In the course of the study, Pichia
galeiformis yeast contaminant was also isolated in the last fermentation tanks. Xylose-utilising Pichia species have previously been identified in the same SSL plant (Lindén et al. 1992). Their presence is most probably connected to the fact that S. cerevisiae cannot naturally consume xylose, which would leave this sugar fraction available for xylose-utilising contaminant species at any point of the process line. Also, it is known that another Pichia species, Pichia
(Scheffersomyces) stipitis, is inhibited by compounds present in lignocellulosic biomass (Lohmeier-Vogel et al. 1998). Therefore, we can speculate that the detoxification process performed by S. cerevisiae in the fermentation line would reduce the toxicity of the SSL and allow less tolerant contaminant species to be present only at the end of the process line. Pichia isolates found at the end of the fermentation line would, however, not be tolerant enough to be a contaminant able to take over the entire fermentation line. The presence of inhibitory compounds, and notably sulfur-derivate compounds (du Toit et al. 2005) may also explain why Dekkera species were not found in any of the isolation processes, although it has been identified as a major contaminant species in sugar cane juice distilleries (de Souza Liberal et al. 2007; Basílio et al. 2008; Basso et al. 2008) and is also believed to be the cause of reported stuck fermentations in corn mash-based fermentation processes (Abbott et al. 2005).

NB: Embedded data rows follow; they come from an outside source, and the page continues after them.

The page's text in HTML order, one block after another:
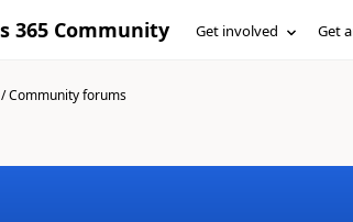
365 Community Get involved Get
/Community forums
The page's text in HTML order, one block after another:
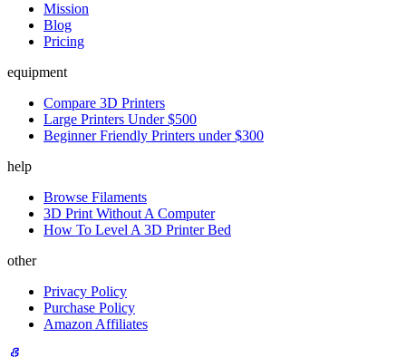
Mission
Blog
Pricing
equipment
Compare 3D Printers
Large Printers Under $500
Beginner Friendly Printers under $300
help
Browse Filaments
3D Print Without A Computer
How To Level A 3D Printer Bed
other
Privacy Policy
Purchase Policy
Amazon Affiliates
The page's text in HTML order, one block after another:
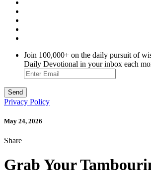
Join 100,000+ on the daily pursuit of
Daily Devotional in your inbox each
Privacy Policy
May 24, 2026
Share
Grab Your

In conclusion, TMB3720 is an adapted high-productive and robust S. cerevisiae strain that can be employed as regular inoculum in SSL plants. More generally, the isolation and characterization of tolerant high ethanol producing resident yeasts from lignocellulosic biomass plants will increase the knowledge on tolerance to highly inhibitory compounds as well as generate background strains for further improvement by targeted and/or evolutionary engineering.